Was uns der Punk-Autor aus Deutschland in seiner zweiten Buchveröffentlichung präsentiert, ist unterhaltsam und umsichtig zugleich, was wir vor allem seinem blühenden Wortschatz und der treffsicheren Analysefähigkeit seines noch einigermassen intakten Arbeitsspeichers zu verdanken haben. Seine Ehrlichkeit sich selbst und seinen Mitmenschen gegenüber geht bis zur Schmerzgrenze und darüber hinaus, seine ewige Suche nach Alkohol und Ablenkung amüsiert und interessiert. Dabei sind aber keine harten, hochprozentige Absturzgeschichten à la Jörg Fauser zu erwarten, der wohl wie kein zweiter mit seiner Prosa und Lyrik die harte Betonrealität eines Aussenseiters im grauen Deutschland der 80-Jahre eingefangen hat. Vielmehr entführt uns der Bier- und Musikliebhaber aus Andernach in die Partywelt der Punk- und Technogeneration der Nullerjahre. Es wird gekotzt und diskutiert, geprügelt und flaniert.

Hardcore und Subkultur

Was dabei am meisten erfreut und fesselt, sind die leisen Zwischentöne im Getümmel, die Reflexionen am Katermorgen danach, die schonungslose Analyse der eigenen Gedankenwelt. Hier wird niemand geschont, weder der Hip-Hopper um die Ecke noch der Punkrockbesucher an der Trese in der Dorfdisco, und schon gar nicht das eigene Ego des selbstkritischen Softalkoholikers. Subkultur wird hier gelebt, und nicht zelebriert, geschildert in einer ironisch-witzigen und bildhaft-schönen Kolumnensprache, die mit viel Sprachwitz und Ironie ausgestattet ist.

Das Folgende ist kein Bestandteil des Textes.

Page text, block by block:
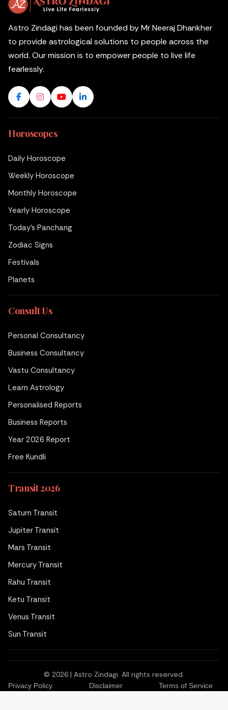
Book Consultation WhatsApp Call Us
Astro Zindagi has been founded by Mr Neeraj Dhankher
to provide astrological solutions to people across the
world. Our mission is to empower people to live life
fearlessly.
Horoscopes
Daily Horoscope
Weekly Horoscope
Monthly Horoscope
Yearly Horoscope
Today's Panchang
Zodiac Signs
Festivals
Planets
Consult Us
Personal Consultancy
Business Consultancy
Vastu Consultancy
Learn Astrology
Personalised Reports
Business Reports
Year 2026 Report
Free Kundli
Transit 2026
Saturn Transit
Jupiter Transit
Mars Transit
Mercury Transit
Rahu Transit
Ketu Transit
Venus Transit
Sun Transit
© 2026 | Astro Zindagi. All rights reserved.
Privacy Policy Disclaimer Terms of Service

Nach mehreren Psychiatrie-Aufenthalten und unzähligen Alk-Abstürzen wird dann auch noch in Las Vegas gefeiert und geheiratet. Aber keine Angst, das Leben des Kolumnisten mit all seinen Storys bleibt ansprechend: Dabei bewegen sich die Geschichten je länger desto mehr weg von der Strasse und hin in die nervenaufreibende Hausmann-Realität eines gescheiterten Mittdreissigers mit liebevoll gepflegter Einbauküche und arbeitender Ehefrau. Ob wir nun in Zukunft mit einer dreckigen Neo-Punk-Variante unseres erfolgreichsten Hausmanns der Nation, Benz Friedli, rechnen müssen, bleibt noch abzuwarten. Der etablierte Migros-Lohnempfänger unterhält seit Jahren mit seinen sterilen Putz- und aseptischen Pädagogik-Kolumnen wöchentlich die gutbürgerlichen Schweizer Leser des Konzern-Blattes "Brückenbauer".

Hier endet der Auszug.